All of this has worked out quite well, and we would recommend this stack for other startups that are looking to develop Web applications.

Using Kerika to QA itself

Since we are developing software for helping distributed teams collaborate more effectively, it was only natural that we would set up our own team as a distributed one.

Working remotely and relying principally on electronic communications, supplemented by some in-person meetings, has helped us understand better the challenges faced by distributed teams. As we believed from the outset, the biggest challenge has been keeping everyone on the same page in terms of our company strategy: business strategy, marketing strategy, and product roadmap.

Throughout our development process one of us would bemoan the lack of software like Kerika, that could help us build software like Kerika… Once the product became usable enough, we started “dogfooding” it –that elegant phrase invented by Microsoft that refers to a product team “eating it’s own dog food.”

One of the ways in which the Kerika team is using Kerika is for our QA: whenever we decide to work on a bug, we create a new project and name it after that bug number. Inside, we put our Build Verification Test (BVT) as well as the exit (success) criteria for that particular bug. It’s a neat trick: by going through the BVT, which we use as a sanity test before the developers hand off their code for QA, we end up creating a mini Kerika project for each bug.

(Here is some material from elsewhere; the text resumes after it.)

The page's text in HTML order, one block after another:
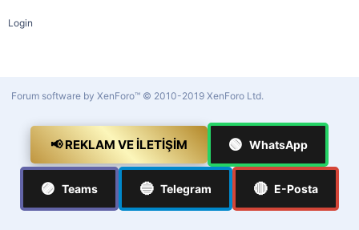
Login
Forum software by XenForo™ © 2010-2019 XenForo Ltd.
📢 REKLAM VE İLETIŞIM 🟢 WhatsApp
🟣 Teams 🔵 Telegram 🔴 E-Posta

For example, our BVT requires developers to upload a document to a Kerika page: well, for each bug, we upload a document that represents the exit criteria for that particular bug. The BVT requires users to go through various steps that provide a general coverage of Kerika’s main features. This means logging in using at least 3 different browsers (we usually test with Firefox, Safari and Chrome), and going through the process of adding Web links, videos, etc.

By using Kerika to test Kerika, at the end of each bug’s coding cycle we have a new project that we can look at and see whether it passed the BVT. It’s self-referential: the existence of a correctly set up project, with a particular team consisting of both Team Members and Visitors who perform certain actions, confirms that the BVT passed.

We combine the BVT with the exit criteria for each bug: these are derived from the reproduction steps of the bug report, plus the functional specifications. Going through the exit criteria for a particular bug, we end up with items in that bug’s project folder that confirm whether the bug was successfully fixed.

For example, if there was a bug about embedding YouTube videos on Kerika pages, the exit criteria would be such that at the end of the developer’s testing, the project would contain a YouTube video that could be examined to confirm that the bug was fixed.

So if the project for that bug is set up correctly at the end of the bug-specific repro steps and the BVT, then the developer knows he can check in his code for QA on our test environment. Of course, during our QA cycle we do more extensive testing, but this initial use of Kerika helps developers avoid breaking the build when they check in the code.

Pretty neat way of dogfooding, wouldn’t you agree?